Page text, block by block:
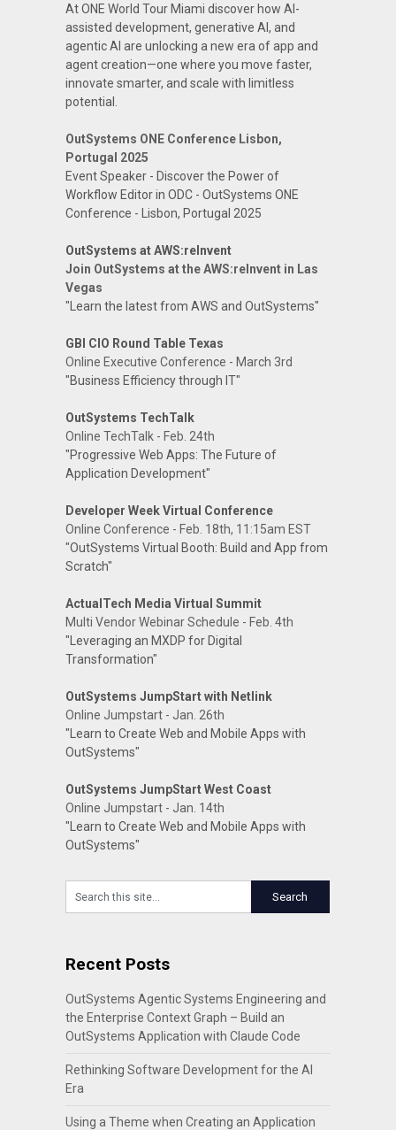
At ONE World Tour Miami discover how AI-
assisted development, generative AI, and
agentic AI are unlocking a new era of app and
agent creation—one where you move faster,
innovate smarter, and scale with limitless
potential.
OutSystems ONE Conference Lisbon,
Portugal 2025
Event Speaker - Discover the Power of
Workflow Editor in ODC - OutSystems ONE
Conference - Lisbon, Portugal 2025
OutSystems at AWS:reInvent
Join OutSystems at the AWS:reInvent in Las
Vegas
"Learn the latest from AWS and OutSystems"
GBI CIO Round Table Texas
Online Executive Conference - March 3rd
"Business Efficiency through IT"
OutSystems TechTalk
Online TechTalk - Feb. 24th
"Progressive Web Apps: The Future of
Application Development"
Developer Week Virtual Conference
Online Conference - Feb. 18th, 11:15am EST
"OutSystems Virtual Booth: Build and App from
Scratch"
ActualTech Media Virtual Summit
Multi Vendor Webinar Schedule - Feb. 4th
"Leveraging an MXDP for Digital
Transformation"
OutSystems JumpStart with Netlink
Online Jumpstart - Jan. 26th
"Learn to Create Web and Mobile Apps with
OutSystems"
OutSystems JumpStart West Coast
Online Jumpstart - Jan. 14th
"Learn to Create Web and Mobile Apps with
OutSystems"
Recent Posts
OutSystems Agentic Systems Engineering and
the Enterprise Context Graph – Build an
OutSystems Application with Claude Code
Rethinking Software Development for the AI
Era
Using a Theme when Creating an Application
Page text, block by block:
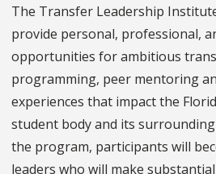
The Transfer Leadership
provide personal, professional,
opportunities for ambitious
programming, peer mentoring
experiences that impact the
student body and its
the program, participants will
leaders who will make

*Assigned task*
The required output is the exact lines from the opening line of the entries through the line with "ActualTech Media Virtual Summit", inclusive, without pictures.

*Your solution*
Page text, block by block:
At ONE World Tour Miami discover how AI-
assisted development, generative AI, and
agentic AI are unlocking a new era of app and
agent creation—one where you move faster,
innovate smarter, and scale with limitless
potential.
OutSystems ONE Conference Lisbon,
Portugal 2025
Event Speaker - Discover the Power of
Workflow Editor in ODC - OutSystems ONE
Conference - Lisbon, Portugal 2025
OutSystems at AWS:reInvent
Join OutSystems at the AWS:reInvent in Las
Vegas
"Learn the latest from AWS and OutSystems"
GBI CIO Round Table Texas
Online Executive Conference - March 3rd
"Business Efficiency through IT"
OutSystems TechTalk
Online TechTalk - Feb. 24th
"Progressive Web Apps: The Future of
Application Development"
Developer Week Virtual Conference
Online Conference - Feb. 18th, 11:15am EST
"OutSystems Virtual Booth: Build and App from
Scratch"
ActualTech Media Virtual Summit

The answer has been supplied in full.